# Records contained in a dataset
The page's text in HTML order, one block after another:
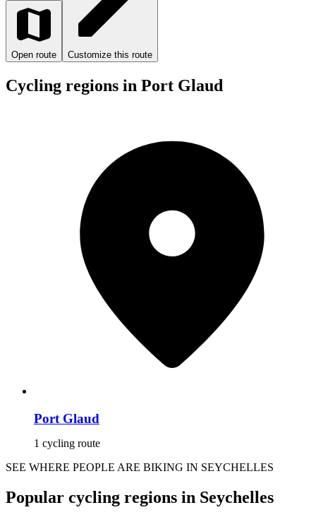
Open route Customize this route
Cycling regions in Port Glaud
Port Glaud
1 cycling route
SEE WHERE PEOPLE ARE BIKING IN SEYCHELLES
Popular cycling regions in Seychelles

# Exercise objective
Every line above is to be reproduced verbatim, and the pictures are to be omitted.

# The completed task
The page's text in HTML order, one block after another:
Open route Customize this route
Cycling regions in Port Glaud
Port Glaud
1 cycling route
SEE WHERE PEOPLE ARE BIKING IN SEYCHELLES
Popular cycling regions in Seychelles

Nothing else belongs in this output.